Re: rusage (Re: Good afternoon.)

2019-03-06 Thread Julien Rouhaud
On Wed, Mar 6, 2019 at 11:49 PM Justin Pryzby  wrote:
>
> Hi,
>
> On Wed, Mar 06, 2019 at 04:09:46PM -0400, Kenia Vergara wrote:
> > Good afternoon.
> > I need to know the commands to display the execution time, CPU usage and
> > memory usage, but through the Postgres console.Thank you.
>
> Does this do what you want ?  Note that the "QUERY STATISTICS" are log output,
> and not a part of the sql result.
>
> $ psql postgres -Atc "SET client_min_messages=log; SET 
> log_statement_stats=on" -c 'explain analyze SELECT max(i) FROM 
> generate_series(1,99)i'
> SET
> LOG:  QUERY STATISTICS
> DETAIL:  ! system usage stats:
> !   0.625402 s user, 0.059799 s system, 0.687496 s elapsed
> !   [0.629882 s user, 0.059799 s system total]

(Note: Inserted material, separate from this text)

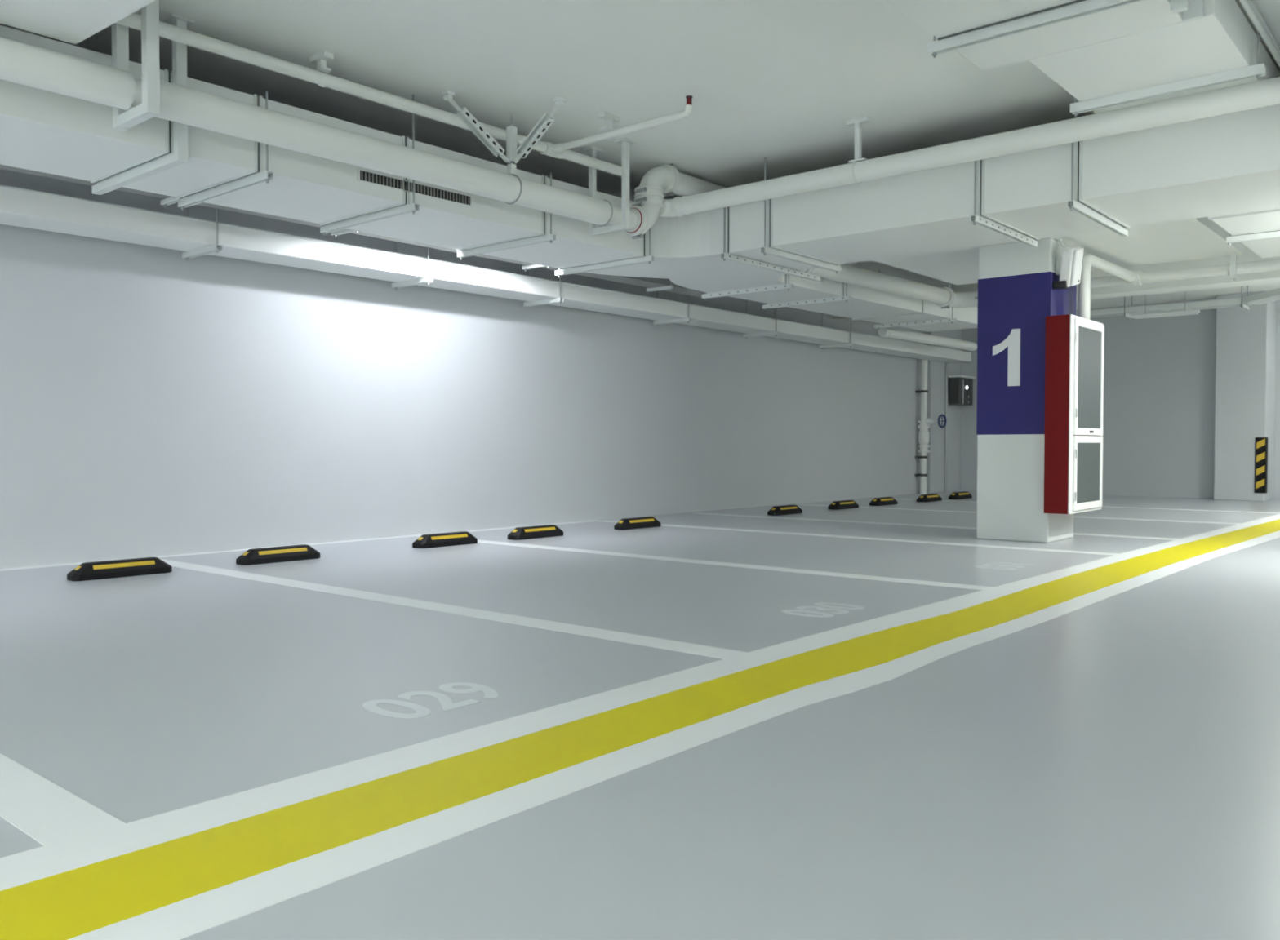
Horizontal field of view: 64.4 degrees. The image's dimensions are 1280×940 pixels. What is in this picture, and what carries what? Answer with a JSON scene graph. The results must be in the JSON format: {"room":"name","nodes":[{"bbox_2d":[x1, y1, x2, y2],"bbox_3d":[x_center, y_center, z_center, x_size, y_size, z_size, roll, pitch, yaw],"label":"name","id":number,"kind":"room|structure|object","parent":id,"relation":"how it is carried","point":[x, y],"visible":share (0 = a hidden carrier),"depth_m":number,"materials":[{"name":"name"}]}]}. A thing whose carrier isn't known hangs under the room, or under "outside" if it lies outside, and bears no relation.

> !   10672 kB max resident size
> !   0/27344 [0/27344] filesystem blocks in/out
> !   0/1378 [0/2365] page faults/reclaims, 0 [0] swaps
> !   0 [0] signals rcvd, 0/0 [0/0] messages rcvd/sent
> !   0/167 [2/167] voluntary/involuntary context switches
> Aggregate  (cost=12.50..12.51 rows=1 width=4) (actual time=680.155..680.161 
> rows=1 loops=1)
>   ->  Function Scan on generate_series i  (cost=0.00..10.00 rows=1000 
> width=4) (actual time=253.512..497.462 rows=99 loops=1)
> Planning Time: 0.227 ms
> Execution Time: 686.200 ms

You could also consider using pg_stat_kcache
(https://github.com/powa-team/pg_stat_kcache/) extension, which gather
most of those metrics and accumulate them per (queryid, dbid, userid).
It requires more configuration, depends on pg_stat_statements
extension, and need a postgres restart to activate it though.